Ok, thanks. Operator, you can start Q&A.
Operator:
Thank you. To ask a question please press *1 on your telephone keypad at this time.
Please ensure that the mute function on your telephone is switched off to allow your signal to
reach our equipment. Again that’s *1 to ask a question. We’ll pause for a moment to allow
everyone the opportunity to signal.
We’ll now take our first question from James Vane-Tempest of Jefferies.

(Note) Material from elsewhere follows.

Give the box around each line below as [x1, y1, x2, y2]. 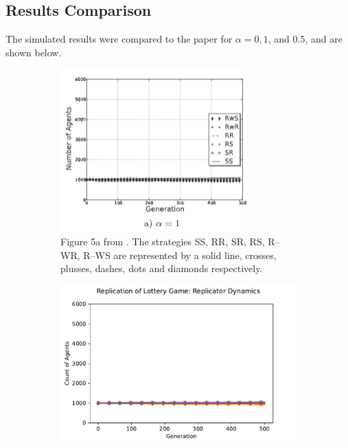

James Vane-Tempest: Hi, good morning. Thank you very much for taking my questions. I just have a
few if I can please. Firstly the earn-outs for past acquisitions, you mentioned a maximum of
€45 million in 2015. I’m just wondering if you could remind us what the total earn-outs are for
these transactions? I think from memory it may have been closer to €100 million which may
have been payable…
Jan Peeters:
James, the total earn-out until 2018 is €99 million which is the total, maximum earn-
outs and we normally don’t pay a maximum.
James Vane-Tempest: I beg your pardon, I didn’t quite hear over the line, and that would be payable
by did you say in 2018 in total?
Jan Peeters:
Yes.
James Vane-Tempest: Ok. Thank you. Second question is: Could you just give us an update on the
status of the warning letter you received in the US, your JCB facility and have all your other US
sites been audited?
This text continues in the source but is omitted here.